Unfortunate. The Grok team built a phenomenal model. I use it all the time and it very often out performs GPT and Claude, on coding and STEM research related tasks. I was part of the beta for a while Grok 4.2 Beta with multi-agents and it was just amazingly good.
People aren't using it for reasons other than its capabilities. I mean, I don't think my boss would approve a paid Grok subscription for example.
> People aren't using it for reasons other than its capabilities.
This is very true. I have no idea how it performs, as I wouldn't use it even if I was paid for that. Wouldn't matter if it was the best model available, in my view the name is so thoroughly tainted by now that you would get a reputational hit just by admitting to use it.
> People aren't using it for reasons other than its capabilities.
This is a fact of life, though. "Who created it" is a valid and common reason to rule out using a particular product, even one with objectively good quality.
My experience was quite different. It was on par with open source models from China (and it was priced as much) and could never replace Sonnet/Opus/GPT5.x.
There is no way in hell Grok is better than Gemini. Google has the advantage of much more efficient and faster inference, with a lot more data sets.
Secondly, would you trust a model, especially for STEM research, that consistently has training loops done on it to make it to adhere to what only Musk considers as truth?
Honestly, comments like yours really make me super suspicious of whether you are a bot or not.
I use it because it is easily jailbroken and is willing to search for old orphan magazine PDFs I'm trying to track down. The subagents will all scream "this is copyright violation!" but the main Grok engine ignores them and finds obscure, niche forum posts etc.
So, it has its uses compared to the mainstream products.

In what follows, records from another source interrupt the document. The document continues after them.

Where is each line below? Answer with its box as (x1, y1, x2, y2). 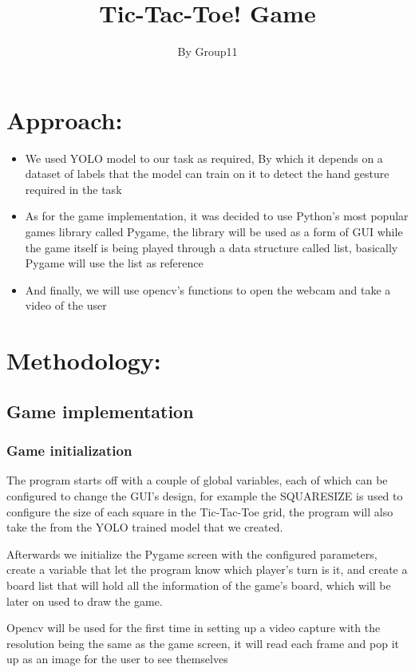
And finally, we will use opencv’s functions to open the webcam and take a (25, 281, 391, 298)
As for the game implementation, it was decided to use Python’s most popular (25, 208, 409, 224)
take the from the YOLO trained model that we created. (6, 519, 283, 536)
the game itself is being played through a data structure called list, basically (25, 239, 398, 255)
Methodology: (6, 344, 161, 377)
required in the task (25, 180, 122, 197)
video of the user (25, 297, 107, 314)
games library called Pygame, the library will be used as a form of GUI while (25, 223, 403, 240)
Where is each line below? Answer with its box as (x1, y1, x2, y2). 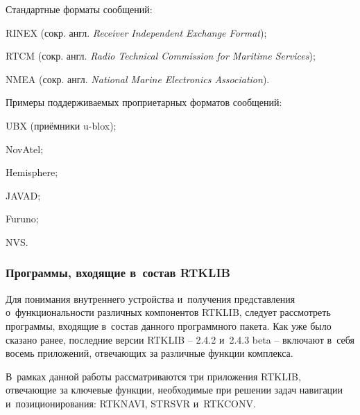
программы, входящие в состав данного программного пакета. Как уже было (6, 318, 332, 333)
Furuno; (6, 211, 39, 226)
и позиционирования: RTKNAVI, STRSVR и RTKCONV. (6, 396, 256, 410)
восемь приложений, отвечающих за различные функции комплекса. (6, 346, 293, 360)
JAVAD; (6, 188, 41, 202)
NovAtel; (6, 141, 44, 156)
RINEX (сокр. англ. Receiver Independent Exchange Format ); (6, 25, 267, 39)
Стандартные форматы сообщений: (6, 2, 153, 16)
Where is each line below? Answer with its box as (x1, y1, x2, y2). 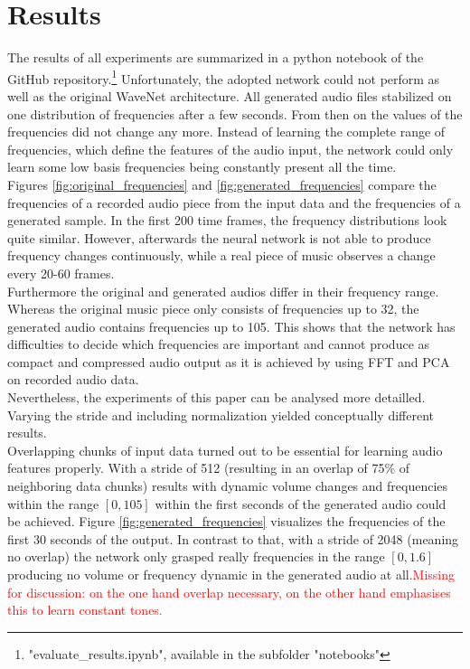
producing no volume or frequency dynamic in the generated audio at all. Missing (7, 565, 456, 583)
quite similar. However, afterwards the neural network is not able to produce (7, 228, 431, 247)
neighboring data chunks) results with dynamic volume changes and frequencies (7, 476, 448, 495)
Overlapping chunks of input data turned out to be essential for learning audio (7, 440, 443, 459)
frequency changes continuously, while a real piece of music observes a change (7, 246, 436, 265)
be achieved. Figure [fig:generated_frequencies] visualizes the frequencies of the (7, 512, 446, 531)
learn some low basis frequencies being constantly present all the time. (7, 157, 397, 176)
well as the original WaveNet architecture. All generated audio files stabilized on (7, 86, 452, 105)
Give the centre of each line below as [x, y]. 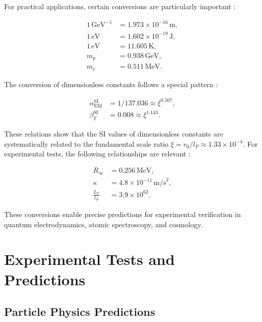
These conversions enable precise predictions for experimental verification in [123, 214]
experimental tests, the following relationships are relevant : [97, 154]
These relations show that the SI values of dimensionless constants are [114, 134]
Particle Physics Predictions [80, 312]
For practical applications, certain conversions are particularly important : [120, 6]
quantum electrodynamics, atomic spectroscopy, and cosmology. [103, 224]
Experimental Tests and [89, 259]
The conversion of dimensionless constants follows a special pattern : [111, 84]
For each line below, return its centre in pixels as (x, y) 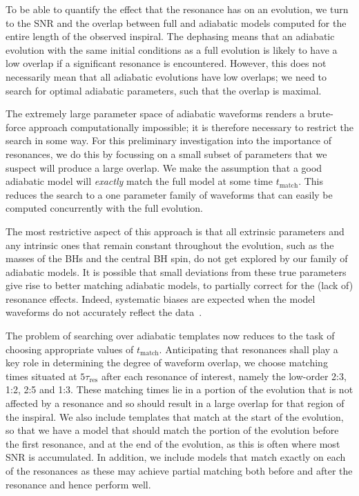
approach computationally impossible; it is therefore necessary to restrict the (191, 127)
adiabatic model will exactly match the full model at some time (139, 181)
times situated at (41, 376)
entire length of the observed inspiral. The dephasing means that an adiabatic (170, 36)
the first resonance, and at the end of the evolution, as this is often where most (173, 443)
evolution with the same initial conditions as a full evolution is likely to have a (172, 49)
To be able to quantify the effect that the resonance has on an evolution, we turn (177, 9)
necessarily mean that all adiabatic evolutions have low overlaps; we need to (166, 76)
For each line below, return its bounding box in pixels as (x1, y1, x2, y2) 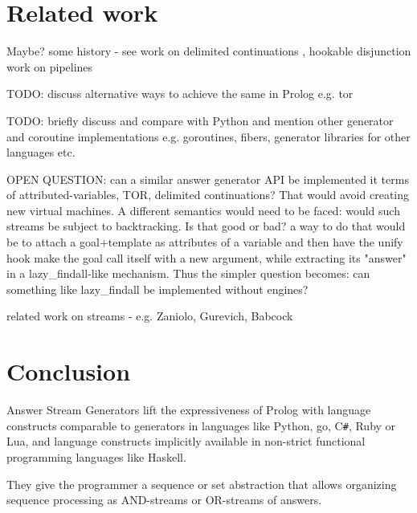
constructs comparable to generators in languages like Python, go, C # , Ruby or (6, 417, 396, 434)
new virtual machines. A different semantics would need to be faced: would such (6, 202, 400, 218)
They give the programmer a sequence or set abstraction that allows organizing (6, 475, 397, 492)
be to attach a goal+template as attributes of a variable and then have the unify (6, 234, 403, 250)
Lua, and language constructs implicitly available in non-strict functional (6, 433, 366, 450)
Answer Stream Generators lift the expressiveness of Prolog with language (6, 401, 371, 418)
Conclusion (6, 355, 131, 388)
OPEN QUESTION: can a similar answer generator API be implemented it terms (6, 170, 409, 187)
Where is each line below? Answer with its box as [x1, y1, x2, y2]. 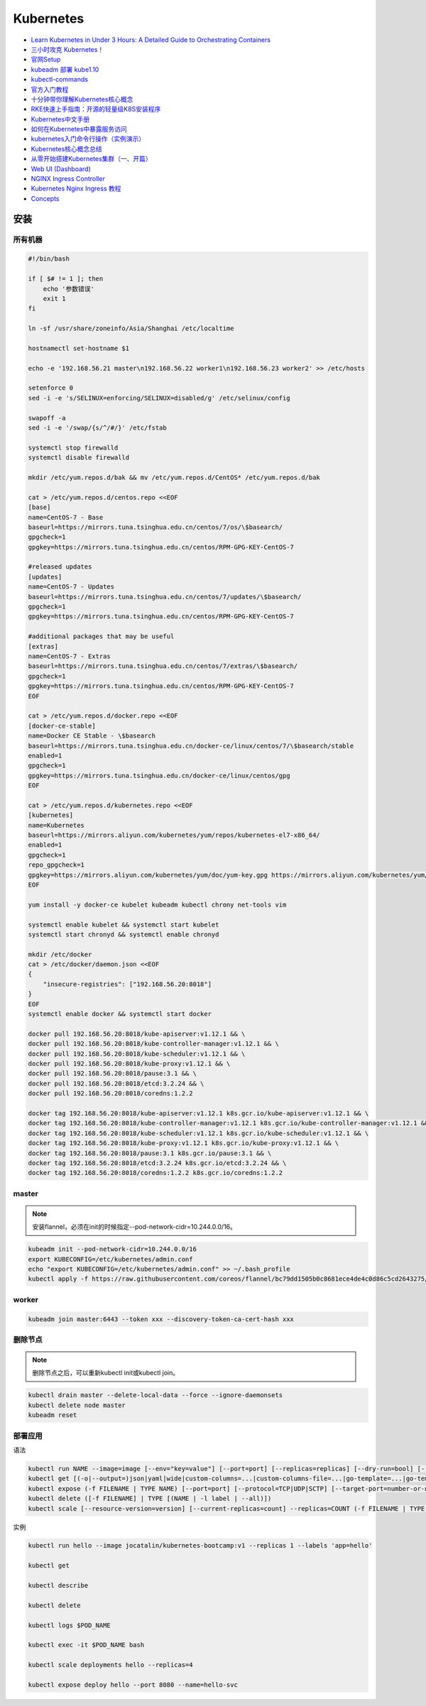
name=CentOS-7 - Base [28, 513, 104, 521]
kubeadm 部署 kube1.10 [31, 65, 99, 74]
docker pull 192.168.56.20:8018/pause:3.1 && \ [28, 1069, 197, 1078]
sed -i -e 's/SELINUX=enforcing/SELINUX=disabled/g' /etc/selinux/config [28, 394, 290, 402]
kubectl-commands [31, 75, 89, 84]
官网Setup [31, 55, 61, 64]
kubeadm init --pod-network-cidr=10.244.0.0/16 [28, 1245, 197, 1253]
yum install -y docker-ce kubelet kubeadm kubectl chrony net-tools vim [28, 900, 287, 909]
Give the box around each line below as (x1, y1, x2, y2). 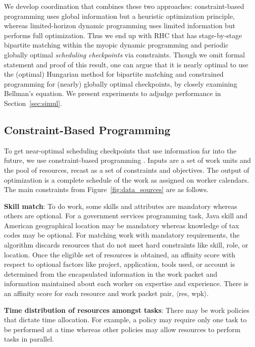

I don't see what you're seeing, in any dimension. But here's a fair take.
I wrote several very specialized benchmarks that I've used over time, that surface "model personalities" and their effects on decision making (as well as measuring the outcomes).
Grok 4.1 Fast Reasoning is/was a solid model. It's also fundamentally different from the pack.
I call it a smart, aggressive, Claude Haiku. That is, its "thinking" is quite chaotic and sometimes short-hand and its output can be as well (relate to other models).
Its aggressiveness can allow it to punch above in competitive scenarios that I have in some of my benchmarks. Its write-ups and documentation are often replete with "dominate", "relentless" and a general high energy that skirts the limits of 'cringe bro'. That said, it has generally performed just beneath the SOTA (at the time: GPT-5.2, Gemini-3-Flash, Claude Opus 4.5). Angry Sonnet perhaps.
The latest release feels quite similar but also underperforms the same older crowd (so far) so it hasn't quite made the leap that Claude's 4.6 and GPT's 5.3/5.4 series made. It's also now priced the same as its peers but does not deliver SOTA capabilities (at least not consistently in my opinion).
People aren't using it for reasons other than its capabilities. I mean, I don't think my boss would approve a paid Grok subscription for example.